WHAT YOU SHOULD DO: Copy out all lines in the data below containing the string "About".

Source records:
=== Section Start ===
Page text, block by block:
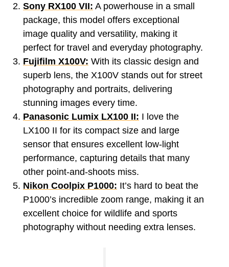
Sony RX100 VII: A powerhouse in a small
package, this model offers exceptional
image quality and versatility, making it
perfect for travel and everyday photography.
Fujifilm X100V: With its classic design and
superb lens, the X100V stands out for street
photography and portraits, delivering
stunning images every time.
Panasonic Lumix LX100 II: I love the
LX100 II for its compact size and large
sensor that ensures excellent low-light
performance, capturing details that many
other point-and-shoots miss.
Nikon Coolpix P1000: It’s hard to beat the
P1000’s incredible zoom range, making it an
excellent choice for wildlife and sports
photography without needing extra lenses.
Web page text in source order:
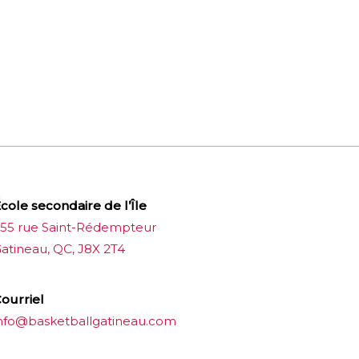
secondaire de l’Île
rue Saint-Rédempteur
QC, J8X 2T4
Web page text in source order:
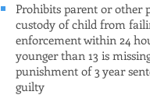
Prohibits parent or other
custody of child from
enforcement within 24
younger than 13 is
punishment of 3 year
guilty
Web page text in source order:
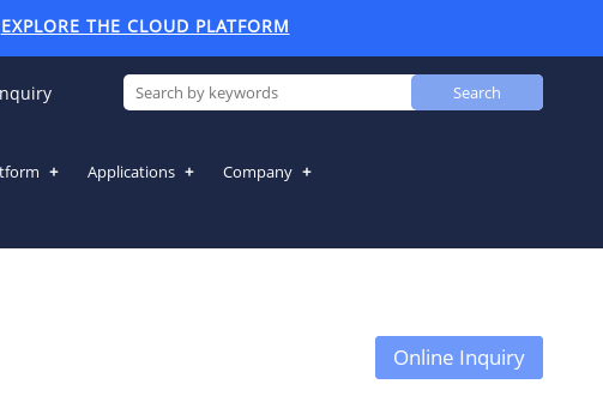
EXPLORE THE CLOUD PLATFORM
Search
Applications Company
Online Inquiry
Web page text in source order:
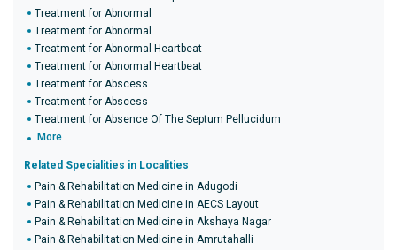
Treatment for Abnormal
Treatment for Abnormal
Treatment for Abnormal Heartbeat
Treatment for Abnormal Heartbeat
Treatment for Abscess
Treatment for Abscess
Treatment for Absence Of The Septum Pellucidum
More
Related Specialities in Localities
Pain & Rehabilitation Medicine in Adugodi
Pain & Rehabilitation Medicine in AECS Layout
Pain & Rehabilitation Medicine in Akshaya Nagar
Pain & Rehabilitation Medicine in Amrutahalli
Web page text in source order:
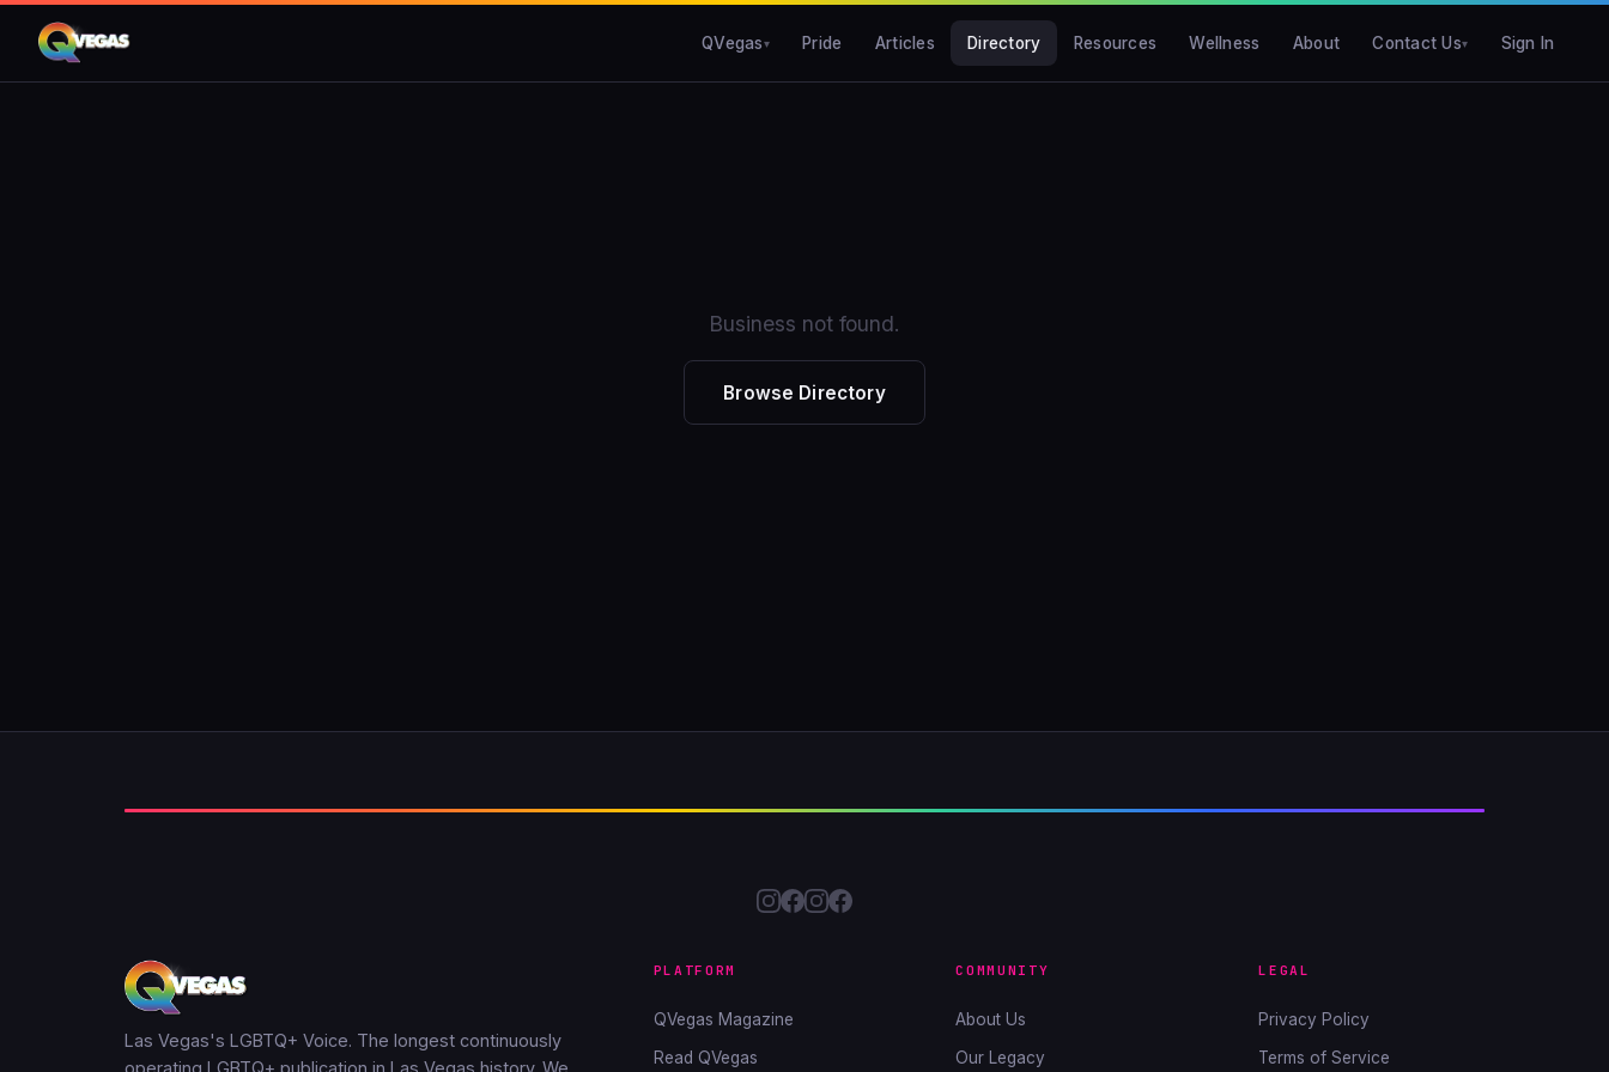
QVegas Pride Articles Directory Resources Wellness About Contact Us Sign In
Business not found.
Browse Directory
Las Vegas's LGBTQ+ Voice. The longest continuously
PLATFORM
QVegas Magazine
Read QVegas
COMMUNITY
About Us
Our Legacy
LEGAL
Privacy Policy
Terms of Service
=== Section End ===
YOUR RESPONSE:
QVegas Pride Articles Directory Resources Wellness About Contact Us Sign In
About Us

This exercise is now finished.